WHAT TO DO: Only one stretch of the records below should be repeated. It starts with the line containing "перпендикулярны. Для направленных" and goes on through the line containing "(не содержащих точек [167, 273]", exactly as written.

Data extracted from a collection
++++++++++++++++++++
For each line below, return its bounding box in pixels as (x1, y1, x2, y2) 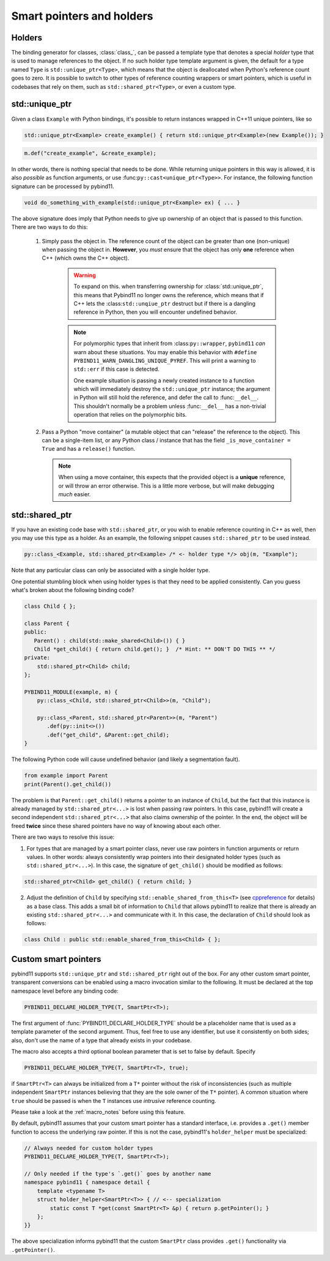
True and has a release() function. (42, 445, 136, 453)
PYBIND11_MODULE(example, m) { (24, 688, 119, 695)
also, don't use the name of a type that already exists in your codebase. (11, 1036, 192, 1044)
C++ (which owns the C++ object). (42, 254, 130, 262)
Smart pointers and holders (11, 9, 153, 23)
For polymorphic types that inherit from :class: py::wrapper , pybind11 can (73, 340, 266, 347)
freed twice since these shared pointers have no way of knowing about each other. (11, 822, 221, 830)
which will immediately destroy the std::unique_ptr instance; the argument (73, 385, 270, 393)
++++++++++++++++++++
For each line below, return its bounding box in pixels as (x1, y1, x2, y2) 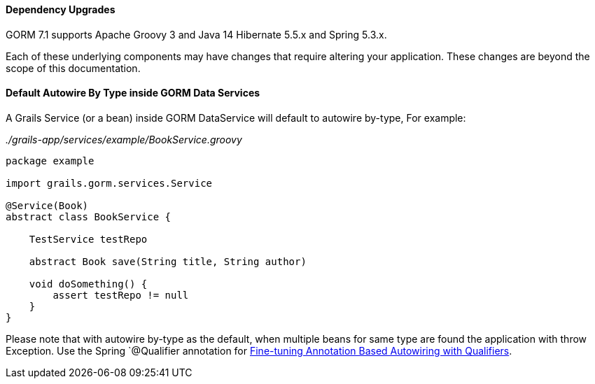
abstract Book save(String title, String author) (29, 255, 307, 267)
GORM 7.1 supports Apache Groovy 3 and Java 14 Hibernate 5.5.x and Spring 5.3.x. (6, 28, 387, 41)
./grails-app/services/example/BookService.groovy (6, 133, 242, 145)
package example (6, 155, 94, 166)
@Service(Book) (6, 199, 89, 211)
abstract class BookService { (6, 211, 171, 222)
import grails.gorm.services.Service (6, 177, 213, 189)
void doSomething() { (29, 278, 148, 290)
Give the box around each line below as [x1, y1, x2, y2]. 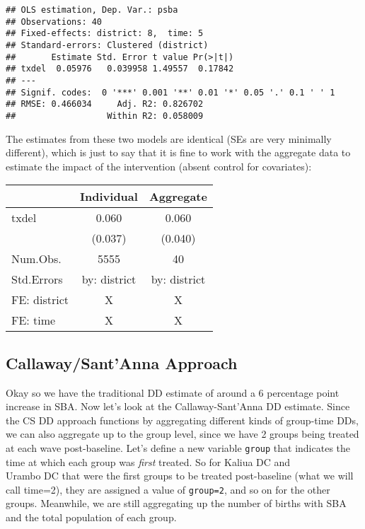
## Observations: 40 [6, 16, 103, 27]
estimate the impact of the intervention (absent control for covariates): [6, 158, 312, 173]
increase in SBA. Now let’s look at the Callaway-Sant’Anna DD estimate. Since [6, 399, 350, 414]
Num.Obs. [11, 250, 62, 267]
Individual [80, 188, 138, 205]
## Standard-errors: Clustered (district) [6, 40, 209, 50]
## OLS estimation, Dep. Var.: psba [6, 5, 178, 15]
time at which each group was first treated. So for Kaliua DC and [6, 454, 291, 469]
++++++++++++++++++++
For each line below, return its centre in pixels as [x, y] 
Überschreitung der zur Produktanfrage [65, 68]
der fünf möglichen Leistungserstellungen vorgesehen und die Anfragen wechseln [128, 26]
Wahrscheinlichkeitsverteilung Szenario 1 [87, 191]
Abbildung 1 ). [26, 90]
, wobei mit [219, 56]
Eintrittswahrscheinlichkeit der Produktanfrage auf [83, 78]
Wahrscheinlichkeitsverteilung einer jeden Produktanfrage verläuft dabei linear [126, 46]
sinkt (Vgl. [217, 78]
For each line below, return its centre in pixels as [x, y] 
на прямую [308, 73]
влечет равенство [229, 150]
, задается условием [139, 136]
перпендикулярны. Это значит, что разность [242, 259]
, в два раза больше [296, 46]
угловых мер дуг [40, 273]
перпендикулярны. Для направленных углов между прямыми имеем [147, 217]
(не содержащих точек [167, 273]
++++++++++++++++++++
RESPONSE TO THIS TASK:
перпендикулярны. Для направленных углов между прямыми имеем [147, 217]
(не содержащих точек [167, 273]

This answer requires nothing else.